Store Implementations: Zarr-python's zarr.storage module contains concrete implementations of the Store ABC for interacting with particular storage systems, such as a local filesystem or object storage.
These write data in the Native Zarr Format.
It's expected that most users of zarr from python will just use one of these implementations.
User API: Zarr-python's zarr.api module contains functions and classes for interacting with any concrete implementation of the zarr.abc.Store interface.
This allows user applications to use a standard zarr API to read and write from a variety of common storage systems.

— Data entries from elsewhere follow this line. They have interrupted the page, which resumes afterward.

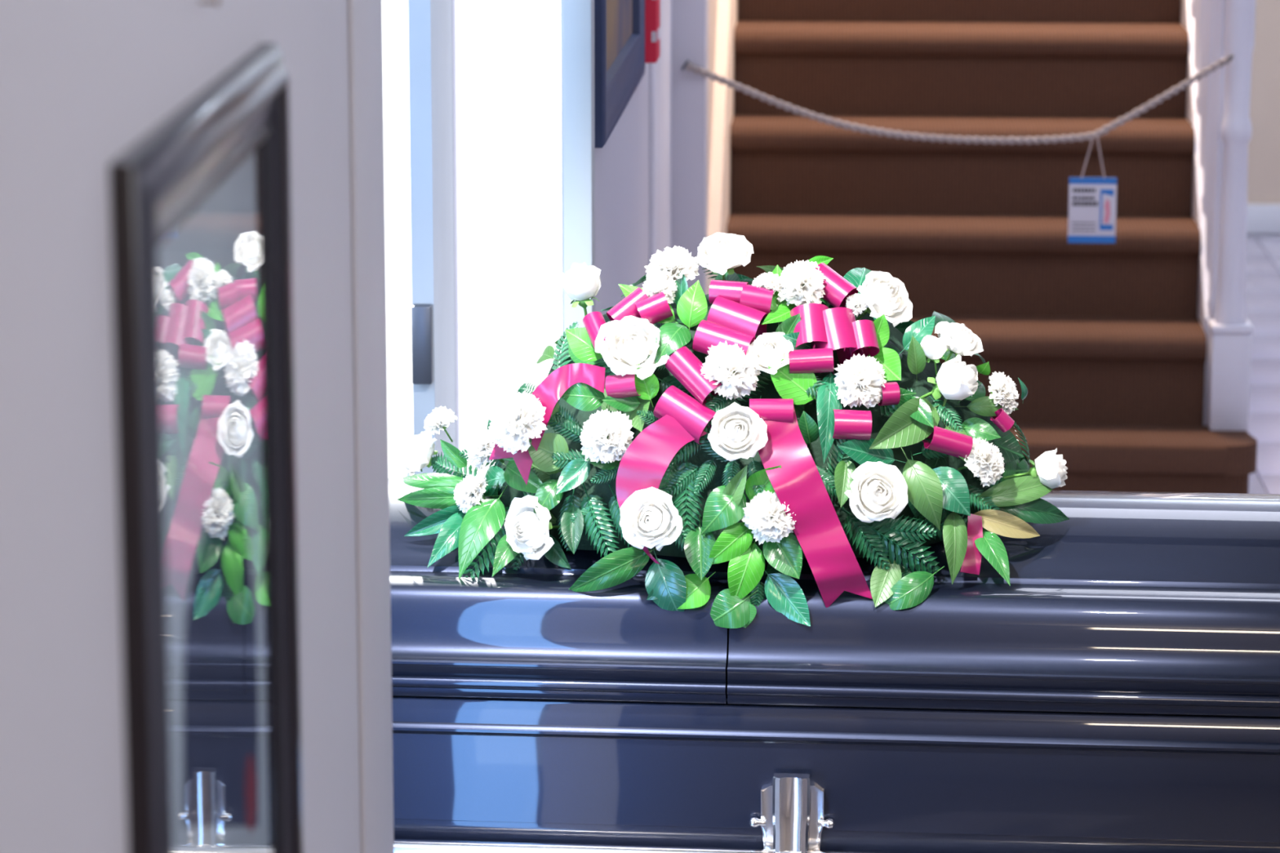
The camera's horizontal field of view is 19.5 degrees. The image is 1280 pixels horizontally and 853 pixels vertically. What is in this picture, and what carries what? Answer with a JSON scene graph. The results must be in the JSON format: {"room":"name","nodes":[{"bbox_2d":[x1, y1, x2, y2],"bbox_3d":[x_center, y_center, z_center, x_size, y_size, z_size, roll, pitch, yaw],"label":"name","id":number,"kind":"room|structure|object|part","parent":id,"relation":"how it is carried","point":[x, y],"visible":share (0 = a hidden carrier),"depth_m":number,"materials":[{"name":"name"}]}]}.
{"room":"funeral home","nodes":[
{"label":"funeral home","id":0,"kind":"room"},
{"bbox_2d":[0,0,360,852],"bbox_3d":[-0.383,0.374,0.422,0.120,2.900,6.665,0,11,1],"label":"wall","id":1,"kind":"structure","parent":0,"point":[82,82],"depth_m":2.00,"materials":[{"name":"paint"}]},
{"bbox_2d":[109,42,302,852],"bbox_3d":[-0.272,0.288,2.481,0.022,1.020,0.698,0,11,1],"label":"mirror","id":2,"kind":"object","parent":1,"relation":"attached to","point":[201,207],"visible":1,"depth_m":2.43,"materials":[{"name":"mirror"}]},
{"bbox_3d":[-0.276,0.288,2.481,0.002,0.900,0.578,0,11,2],"label":"glass pane","id":3,"kind":"part","parent":2,"relation":"part of","materials":[{"name":"glass"}]},
{"bbox_2d":[200,0,219,5],"bbox_3d":[-0.278,-0.273,2.397,0.016,0.006,0.006,0,11,1],"label":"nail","id":4,"kind":"object","parent":1,"relation":"attached to","point":[216,2],"visible":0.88,"depth_m":2.40,"materials":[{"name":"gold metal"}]},
{"bbox_2d":[347,0,394,852],"bbox_3d":[-0.258,-0.249,3.541,0.005,2.900,0.302,0,11,1],"label":"trim","id":5,"kind":"structure","parent":1,"relation":"attached to","point":[365,17],"depth_m":3.56,"materials":[{"name":"paint"}]},
{"bbox_2d":[560,0,648,336],"bbox_3d":[-0.030,-0.923,6.912,0.033,2.900,2.550,1,11,3],"label":"wall","id":6,"kind":"structure","parent":0,"point":[622,164],"depth_m":6.74,"materials":[{"name":"paint"}]},
{"bbox_2d":[594,0,644,147],"bbox_3d":[-0.035,-1.010,6.302,0.030,0.950,1.092,1,11,3],"label":"framed picture","id":7,"kind":"object","parent":6,"relation":"attached to","point":[619,24],"visible":0.94,"depth_m":6.24,"materials":[{"name":"blue paint"}]},
{"bbox_2d":[606,0,632,71],"bbox_3d":[-0.045,-1.010,6.303,0.009,0.790,0.932,1,11,3],"label":"print","id":8,"kind":"object","parent":7,"relation":"attached to","point":[619,12],"depth_m":6.41,"materials":[{"name":"brown paper"}]},
{"bbox_2d":[644,0,660,62],"bbox_3d":[0.016,-0.877,7.097,0.041,0.360,0.121,1,11,3],"label":"alarm pull station","id":9,"kind":"object","parent":6,"relation":"attached to","point":[652,7],"visible":0.71,"depth_m":7.06,"materials":[{"name":"red plastic"}]},
{"bbox_2d":[648,0,671,266],"bbox_3d":[0.044,-1.102,7.806,0.013,2.900,0.680,1,11,3],"label":"trim","id":10,"kind":"structure","parent":6,"relation":"attached to","point":[660,72],"depth_m":7.80,"materials":[{"name":"white paint"}]},
{"bbox_2d":[707,0,718,227],"bbox_3d":[0.187,-1.476,9.674,0.100,2.900,2.860,1,11,3],"label":"wall","id":11,"kind":"structure","parent":0,"point":[713,4],"depth_m":8.52,"materials":[{"name":"beige paint"}]},
{"bbox_2d":[671,0,708,294],"bbox_3d":[0.056,-1.183,8.208,0.186,2.900,0.140,1,11,3],"label":"trim","id":12,"kind":"structure","parent":11,"relation":"attached to","point":[690,18],"depth_m":8.24,"materials":[{"name":"paint"}]},
{"bbox_2d":[1245,234,1279,493],"bbox_3d":[1.980,-0.100,10.434,3.650,0.104,9.300,1,11,3],"label":"floor","id":13,"kind":"structure","parent":0,"point":[1263,251],"depth_m":10.69,"materials":[{"name":"tile"}]},
{"bbox_2d":[706,0,1257,493],"bbox_3d":[0.850,-1.466,9.473,1.247,2.959,2.780,1,11,3],"label":"staircase","id":14,"kind":"structure","parent":13,"relation":"on","point":[1131,354],"depth_m":8.95,"materials":[{"name":"brown carpet"}]},
{"bbox_2d":[681,53,1233,144],"bbox_3d":[0.709,-0.725,8.303,1.255,0.203,0.052,-2,11,-9],"label":"rope","id":15,"kind":"object","parent":14,"relation":"attached to","point":[1220,63],"visible":1,"depth_m":8.32,"materials":[{"name":"grey fabric"}]},
{"bbox_2d":[1067,135,1116,243],"bbox_3d":[1.016,-0.532,8.374,0.106,0.242,0.005,1,11,3],"label":"card","id":16,"kind":"object","parent":15,"relation":"hanging from","point":[1092,201],"visible":1,"depth_m":8.38,"materials":[{"name":"grey"}]},
{"bbox_3d":[1.002,-0.603,8.361,0.029,0.097,0.004,0,11,1],"label":"cord","id":17,"kind":"part","parent":16,"relation":"part of","materials":[{"name":"white fabric"}]},
{"bbox_3d":[1.032,-0.603,8.359,0.023,0.097,0.004,1,11,6],"label":"cord","id":18,"kind":"part","parent":16,"relation":"part of","materials":[{"name":"white fabric"}]},
{"bbox_3d":[1.353,-0.530,8.496,0.096,1.085,0.096,1,11,3],"label":"newel post","id":19,"kind":"part","parent":14,"relation":"part of","materials":[{"name":"white paint"}]},
{"bbox_2d":[1247,0,1279,204],"bbox_3d":[2.116,-2.110,12.844,3.700,2.900,0.121,1,11,3],"label":"wall","id":20,"kind":"structure","parent":0,"point":[1264,145],"depth_m":12.98,"materials":[{"name":"beige paint"}]},
{"bbox_2d":[1246,204,1279,234],"bbox_3d":[2.661,-0.719,13.013,2.000,0.105,0.031,1,11,3],"label":"baseboard","id":21,"kind":"structure","parent":20,"relation":"attached to","point":[1262,219],"depth_m":13.03,"materials":[{"name":"white paint"}]},
{"bbox_3d":[0.076,1.655,1.666,5.500,0.100,8.820,0,11,1],"label":"floor","id":22,"kind":"structure","parent":0,"visible":0},
{"bbox_3d":[0.140,0.713,5.286,1.700,0.329,0.460,1,11,5],"label":"casket bier","id":23,"kind":"object","parent":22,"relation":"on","visible":0},
{"bbox_2d":[388,477,1279,852],"bbox_3d":[0.138,0.324,5.180,2.122,0.475,0.658,1,11,5],"label":"casket","id":24,"kind":"object","parent":23,"relation":"on","point":[1121,694],"visible":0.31,"depth_m":4.93,"materials":[{"name":"paint"}]},
{"bbox_3d":[-0.388,0.188,5.229,1.057,0.229,0.597,1,11,5],"label":"lid panel","id":25,"kind":"part","parent":24,"relation":"part of","materials":[{"name":"paint"}]},
{"bbox_2d":[397,232,1069,628],"bbox_3d":[0.119,-0.024,5.104,0.902,0.497,0.533,-1,11,-4],"label":"casket spray","id":26,"kind":"object","parent":24,"relation":"on","point":[788,415],"visible":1,"depth_m":4.93,"materials":[{"name":"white plant"}]},
{"bbox_3d":[0.156,0.522,4.924,0.023,0.014,0.014,1,11,5],"label":"knob","id":27,"kind":"part","parent":24,"relation":"part of","materials":[{"name":"silver metal"}]},
{"bbox_3d":[0.245,0.523,4.916,0.023,0.014,0.014,1,11,5],"label":"knob","id":28,"kind":"part","parent":24,"relation":"part of","materials":[{"name":"silver metal"}]},
{"bbox_3d":[0.668,0.207,5.137,1.057,0.229,0.597,1,11,5],"label":"lid panel","id":29,"kind":"part","parent":24,"relation":"part of","materials":[{"name":"paint"}]},
{"label":"outside","id":30,"kind":"structure","parent":0,"visible":0},
{"bbox_2d":[382,0,562,478],"bbox_3d":[-4.256,-1.534,17.996,8.780,0.150,24.280,0,11,1],"label":"ground","id":31,"kind":"structure","parent":30,"point":[508,51],"depth_m":14.15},
{"bbox_2d":[452,0,460,450],"bbox_3d":[-0.349,-0.569,6.544,0.052,2.450,0.080,0,11,1],"label":"trim","id":32,"kind":"structure","parent":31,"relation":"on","point":[454,2],"depth_m":6.57,"materials":[{"name":"white paint"}]},
{"bbox_2d":[408,0,456,475],"bbox_3d":[-0.342,-0.475,6.150,0.034,2.300,0.729,0,11,0],"label":"door","id":33,"kind":"structure","parent":32,"relation":"attached to","point":[429,21],"depth_m":5.89,"materials":[{"name":"paint"}]},
{"bbox_3d":[-1.351,-0.676,5.675,2.472,2.900,0.100,0,11,1],"label":"wall","id":34,"kind":"structure","parent":0,"visible":0},
{"bbox_2d":[562,0,595,333],"bbox_3d":[-0.093,-0.672,5.656,0.045,2.900,0.130,0,11,1],"label":"trim","id":35,"kind":"structure","parent":34,"relation":"attached to","point":[578,15],"depth_m":5.64,"materials":[{"name":"grey paint"}]}
]}

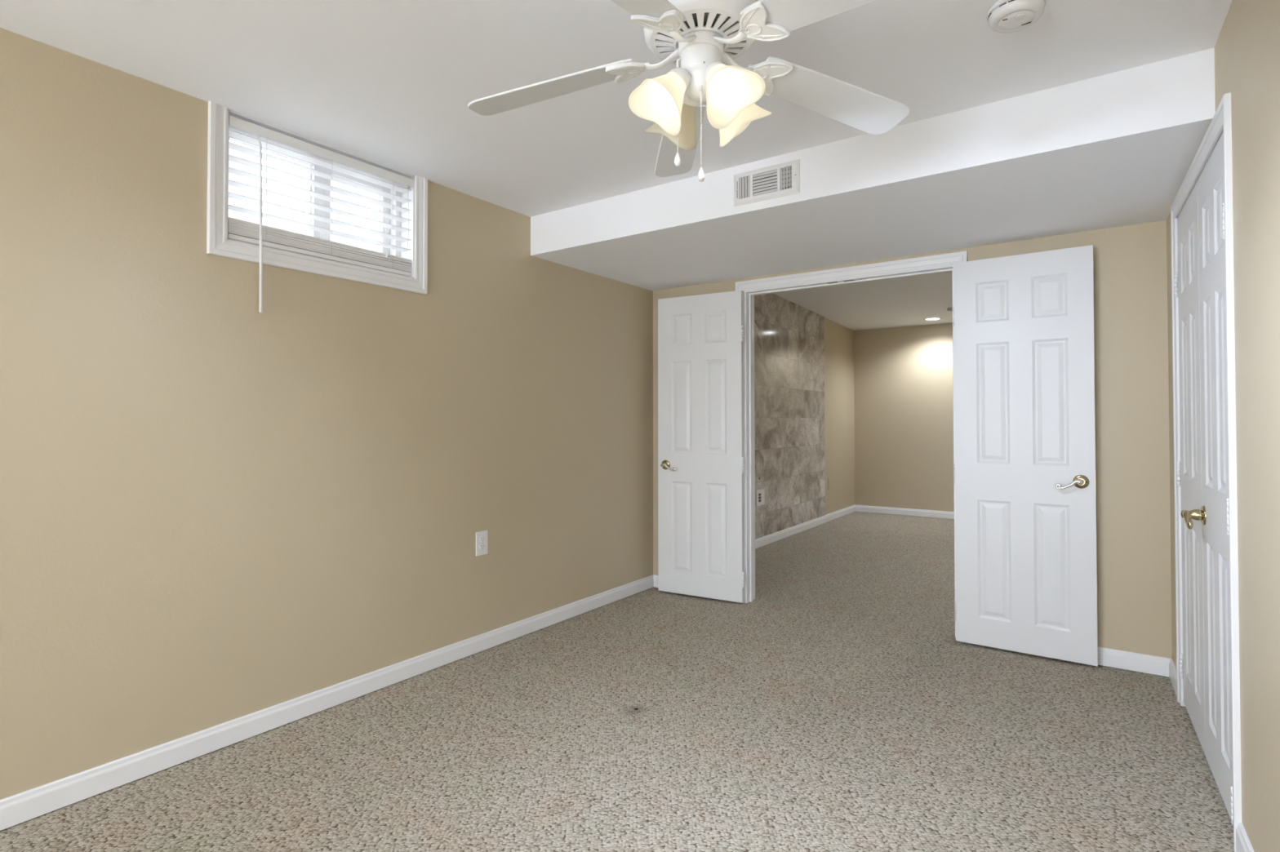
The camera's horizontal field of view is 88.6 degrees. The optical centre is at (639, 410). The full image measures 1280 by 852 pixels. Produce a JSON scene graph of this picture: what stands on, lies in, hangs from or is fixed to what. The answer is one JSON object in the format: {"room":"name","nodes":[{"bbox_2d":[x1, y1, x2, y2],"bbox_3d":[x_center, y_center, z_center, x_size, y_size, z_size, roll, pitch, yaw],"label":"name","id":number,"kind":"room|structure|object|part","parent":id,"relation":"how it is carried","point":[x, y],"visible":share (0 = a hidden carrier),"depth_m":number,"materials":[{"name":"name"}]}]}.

One of Zarr's greatest strengths is its flexibility, or "hackability". In addition to the generality of using key-value stores as the main abstraction, individual projects can achieve powerful functionality by intelligently using only some of the Zarr components. Here are a few interesting zarr-related projects, which selectively make use of a subset of different zarr components, both abstract and concrete.
-
MongoDBStore is a concrete store implementation in python, which stores values in a MongoDB NoSQL database under zarr keys. It is therefore spec-compliant, and can be interacted with via the zarr-python user API, but does not write data in the native zarr format.
-
VirtualiZarr provides a concrete store implementation in python (the
ManifestStore) which stores references to locations and byte ranges of chunks on disk inside "chunk manifests", which reside inside files stored in other formats such as netCDF. These references are generated by "readers", which do the job of parsing the file structure and mapping the contents to the zarr data model. VirtualiZarr therefore eschews the native zarr format but still provides spec-compliant access to non-zarr-formatted data using zarr-python's API, without duplicating the original data. The manifests effectively act as an indirection layer between the zarr-spec-compliant key interface, and the actual location of the chunks in storage. -
NCZarr and Lindi can both in some sense be considered as the opposite of VirtualiZarr - they allow interacting with zarr-formatted data on disk via a non-zarr API. Lindi maps zarr's data model to the HDF data model and allows access to via the
h5pylibrary through theLindiH5pyFileclass. NCZarr allows interacting with zarr-formatted data via the netcdf-c library. Note that both libraries implement optional additional optimizations by going beyond the zarr specification and format on disk, which is not recommended. -
Tensorstore is a general storage library written in C++ that can write to the Zarr format (so is a spec-compliant non-python "native" store implementation) but also to other array formats such as N5. As it can write to multiple different storage sytems, it effectively has its own set of concrete store implementations. Additional features are provided, notably using an Optionally-Cooperative Distributed B+Tree (OCDBT) on top of a base key-value store to implement ACID transactions. It still stores all data using the native Zarr Format, but versions keys at the store level.
-
Icechunk is a cloud-native tensor storage engine which also provides ACID transactions, but does so via indirection between a zarr-spec-compliant key-value store interface and a specialized non-zarr-native storage layout on-disk (for which Icechunk has it's own format spec). Whilst the core icechunk client is written in rust, the
icechunk-pythonclient implements a concrete subclass of the zarr-pythonStoreABC. Therefore libraries such as xarray can use the zarr-python user API to read and write to icechunk stores, effectively treating them as version-controlled zarr stores. Icechunk also integrates with VirtualiZarr as a serialization format for the byte range references, together allowing data stored in non-zarr formats to be committed to a persistent icechunk store and read back via the zarr-python API without copying the original data.